> _EXERCISE_:
The answer must consist solely of the lines below starting at the one containing "ad Alexandra" and ending at the one containing "아버지가 사랑한다 말하는 꿈 해몽: 제가 그 꿈을 해석해 드", repeated exactly, with both ends included and all pictures omitted.

─── DATA EXTRACTS

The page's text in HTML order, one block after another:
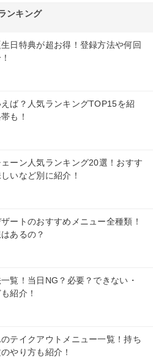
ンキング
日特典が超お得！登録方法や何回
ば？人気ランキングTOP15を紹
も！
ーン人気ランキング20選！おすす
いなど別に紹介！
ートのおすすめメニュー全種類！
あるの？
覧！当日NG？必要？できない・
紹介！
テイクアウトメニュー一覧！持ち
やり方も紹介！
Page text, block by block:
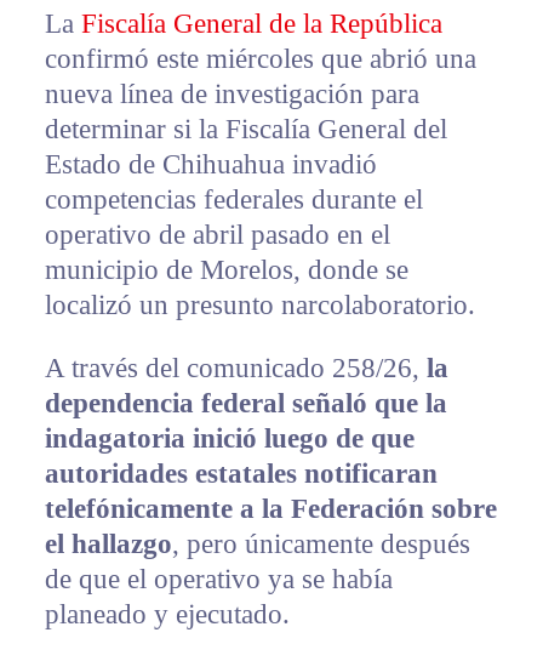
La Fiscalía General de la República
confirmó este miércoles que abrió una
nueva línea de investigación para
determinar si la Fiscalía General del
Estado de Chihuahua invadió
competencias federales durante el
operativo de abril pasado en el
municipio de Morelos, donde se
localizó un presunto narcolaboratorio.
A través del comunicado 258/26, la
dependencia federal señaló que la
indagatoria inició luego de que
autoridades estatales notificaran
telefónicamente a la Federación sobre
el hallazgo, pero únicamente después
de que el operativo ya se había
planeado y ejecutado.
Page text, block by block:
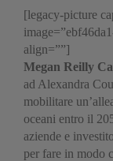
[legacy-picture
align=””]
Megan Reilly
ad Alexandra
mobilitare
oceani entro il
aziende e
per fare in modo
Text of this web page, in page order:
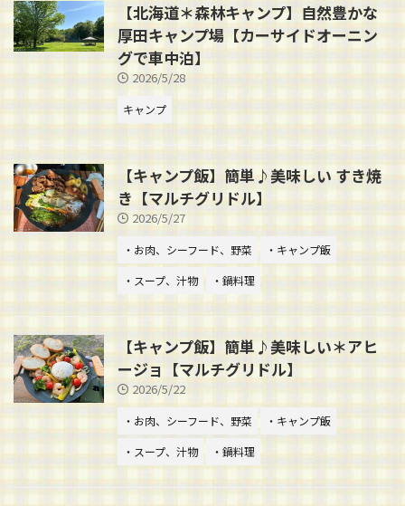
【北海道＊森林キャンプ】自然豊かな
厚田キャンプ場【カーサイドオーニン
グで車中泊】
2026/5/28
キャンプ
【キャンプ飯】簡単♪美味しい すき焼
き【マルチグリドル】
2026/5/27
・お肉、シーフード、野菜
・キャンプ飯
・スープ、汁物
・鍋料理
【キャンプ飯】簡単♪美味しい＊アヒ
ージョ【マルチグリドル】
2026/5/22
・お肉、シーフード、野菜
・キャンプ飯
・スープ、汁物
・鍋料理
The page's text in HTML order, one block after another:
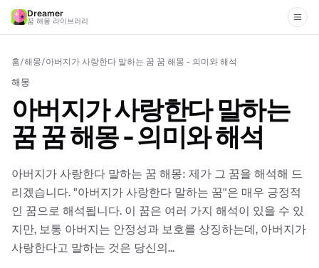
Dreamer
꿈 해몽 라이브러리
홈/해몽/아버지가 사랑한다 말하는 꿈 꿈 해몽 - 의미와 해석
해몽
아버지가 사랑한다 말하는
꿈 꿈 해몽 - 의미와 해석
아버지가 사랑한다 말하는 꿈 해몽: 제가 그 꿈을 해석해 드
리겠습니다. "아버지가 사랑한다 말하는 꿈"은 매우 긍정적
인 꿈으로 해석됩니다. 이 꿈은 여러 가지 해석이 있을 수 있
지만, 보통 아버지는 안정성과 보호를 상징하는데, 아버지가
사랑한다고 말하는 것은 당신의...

──────
─── DATA EXTRACTS

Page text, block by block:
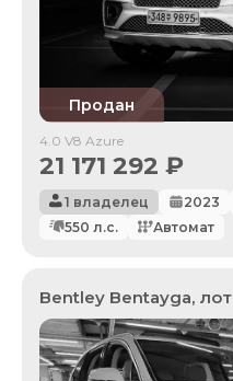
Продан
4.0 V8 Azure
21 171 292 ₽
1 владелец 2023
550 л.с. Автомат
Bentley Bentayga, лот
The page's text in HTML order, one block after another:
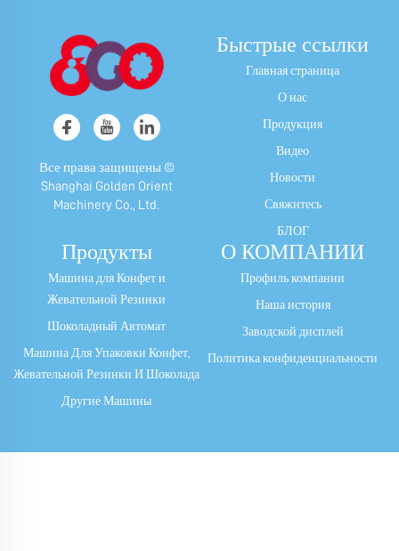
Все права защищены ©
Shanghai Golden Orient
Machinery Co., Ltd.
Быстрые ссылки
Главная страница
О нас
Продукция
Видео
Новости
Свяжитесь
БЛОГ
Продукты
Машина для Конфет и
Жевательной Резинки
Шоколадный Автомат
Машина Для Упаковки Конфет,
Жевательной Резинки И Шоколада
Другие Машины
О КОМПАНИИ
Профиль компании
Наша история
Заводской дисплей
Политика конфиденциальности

──────

> _RESPONSE BOX_:
ad Alexandra
mobilitare
oceani entro il
aziende e
per fare in modo
Text of this web page, in page order:
【北海道＊森林キャンプ】自然豊かな
厚田キャンプ場【カーサイドオーニン
グで車中泊】
2026/5/28
キャンプ
【キャンプ飯】簡単♪美味しい すき焼
き【マルチグリドル】
2026/5/27
・お肉、シーフード、野菜
・キャンプ飯
・スープ、汁物
・鍋料理
【キャンプ飯】簡単♪美味しい＊アヒ
ージョ【マルチグリドル】
2026/5/22
・お肉、シーフード、野菜
・キャンプ飯
・スープ、汁物
・鍋料理
The page's text in HTML order, one block after another:
Dreamer
꿈 해몽 라이브러리
홈/해몽/아버지가 사랑한다 말하는 꿈 꿈 해몽 - 의미와 해석
해몽
아버지가 사랑한다 말하는
꿈 꿈 해몽 - 의미와 해석
아버지가 사랑한다 말하는 꿈 해몽: 제가 그 꿈을 해석해 드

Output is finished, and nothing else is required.